「効率が悪いこと」を愚直にやって成果を出した若手時代
――現在USEN-NEXT Designの社長でいらっしゃる髙木さんですが、若手のころから、営業力の強いUSENでもトップ営業だったとうかがっています。当時の営業スタイルについて教えてください。
USENは、前身である大阪有線放送社から50年以上にわたり店舗向け音楽配信サービスを提供してきた会社です。創業者の宇野元忠が「街に音楽放送を」と、自らケーブルを張って街の商店(お店)に有線音楽放送を提供するところから始まりました。そのころから人海戦術で飛び込み営業をする文化があり、私が入社した2002年当時もその文化は色濃く残っていましたね。番組表を1枚渡され、とりあえず街の商店に飛び込んでいくような感じでした。
そんな中、自分なりに飛び込みの効率化を目指そうとしたこともありました。すでに取り引きのある商店なのか否かもわからない状態で飛び込んでいくことに疑問を感じ、加入店リストをゼンリンの地図にマークして、未開拓の商店だけに飛び込みをしようと考えたんです。しかし、先輩には「そんなことをしている暇があったら片っぱしから飛び込んだほうが早い」と言われてしまい……。もっと効率的な活動もできるはずなのにという思いはあったものの、新しいやり方を周囲に理解してもらうためにも「まずは誰よりも飛び込み営業で成果を出してトップになろう」と決めて、継続的に取り組んだことで、良い成績を挙げてマネージャーになりました。今振り返るとなかなかたいへんな日々だったと思いますが(笑)、一定の手法に継続して取り組んで成果を出したことは自信につながりました。
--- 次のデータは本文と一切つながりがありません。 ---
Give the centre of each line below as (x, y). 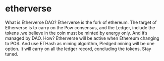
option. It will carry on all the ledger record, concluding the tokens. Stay (78, 49)
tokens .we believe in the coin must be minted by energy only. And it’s (76, 33)
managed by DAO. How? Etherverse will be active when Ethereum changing (82, 38)
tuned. (12, 54)
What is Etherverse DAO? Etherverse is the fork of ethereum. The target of (81, 22)
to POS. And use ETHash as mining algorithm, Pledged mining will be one (80, 43)
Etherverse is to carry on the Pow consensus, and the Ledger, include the (80, 27)
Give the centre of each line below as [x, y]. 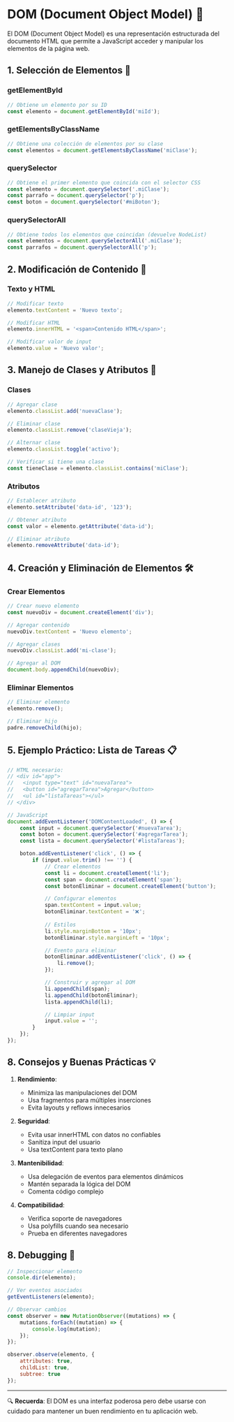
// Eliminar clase [34, 423]
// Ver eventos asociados [45, 1291]
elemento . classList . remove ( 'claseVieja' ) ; [70, 430]
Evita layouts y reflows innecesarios [79, 1108]
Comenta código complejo [66, 1191]
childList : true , [45, 1368]
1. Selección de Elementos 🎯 [69, 70]
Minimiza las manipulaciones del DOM [83, 1092]
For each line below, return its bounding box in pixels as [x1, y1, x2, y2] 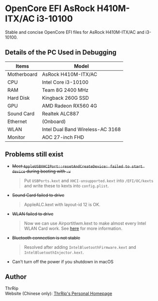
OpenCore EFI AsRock [5, 3, 95, 14]
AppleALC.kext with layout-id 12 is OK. [24, 201, 101, 207]
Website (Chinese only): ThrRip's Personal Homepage [5, 291, 113, 297]
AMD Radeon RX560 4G [42, 102, 98, 109]
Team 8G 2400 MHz [42, 87, 88, 93]
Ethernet [7, 118, 27, 125]
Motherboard [7, 71, 38, 77]
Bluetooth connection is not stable [12, 235, 81, 241]
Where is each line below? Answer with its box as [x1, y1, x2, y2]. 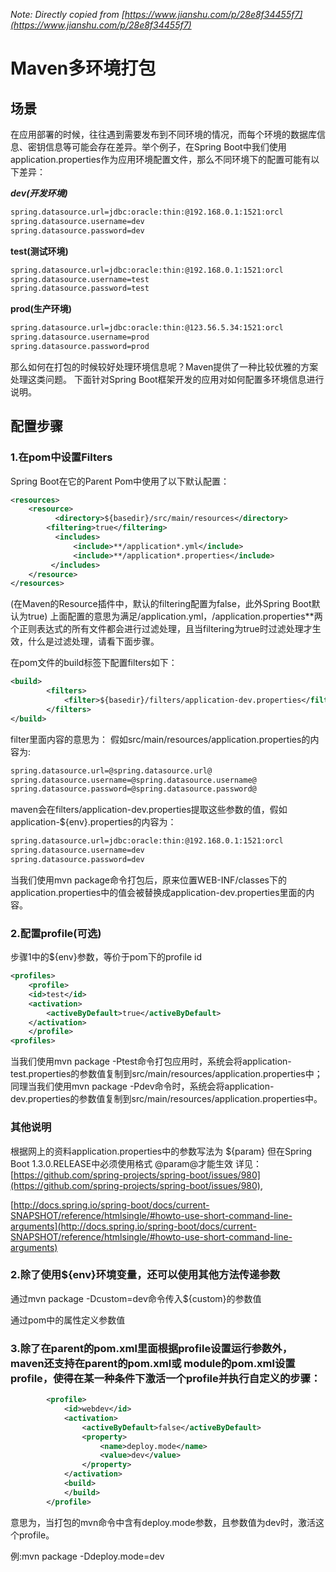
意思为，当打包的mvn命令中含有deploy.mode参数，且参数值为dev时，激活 [10, 1516, 317, 1528]
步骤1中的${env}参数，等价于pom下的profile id [10, 951, 202, 963]
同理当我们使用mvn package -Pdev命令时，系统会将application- [10, 1080, 275, 1093]
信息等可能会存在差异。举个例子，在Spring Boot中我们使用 [44, 141, 287, 153]
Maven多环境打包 [10, 57, 157, 80]
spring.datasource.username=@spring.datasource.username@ [10, 775, 257, 785]
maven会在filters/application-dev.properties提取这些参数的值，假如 [10, 804, 288, 816]
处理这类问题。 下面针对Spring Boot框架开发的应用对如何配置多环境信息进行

――マネージャーとして組織の効率化をリードするのも、また難しかったのではないでしょうか。
おっしゃるとおりです。私がマネージャーになった当初は組織全体の活動データを管理できていない状況で、仕事量や習熟度などを定量的に測る指標がなくもどかしい思いもありました。その後、グループ企業全体の営業・マーケティング効率化を担うインサイドセールス業務を行う新会社として設立したUSEN-NEXT Designの社長となった今でも、効率化についてはトライ&エラーを繰り返しながら取り組んでいます。
たとえば、マーケティングは架電をして見込み客との接点や商談機会を獲得することが目的ですから、突き詰めると人じゃなくて良いのではないかと考えたこともありました。今となっては笑い話ですが、効率化のためにAIの自動音声でコールから受注まで完結しようと試みて、「150万コール中1件の受注」という結果を出したこともあります。営業の効率化は必ず必要ですが、「人の意思決定」を促すためにはまだまだ営業担当者が担うべき部分も大いにあるということを実感しました。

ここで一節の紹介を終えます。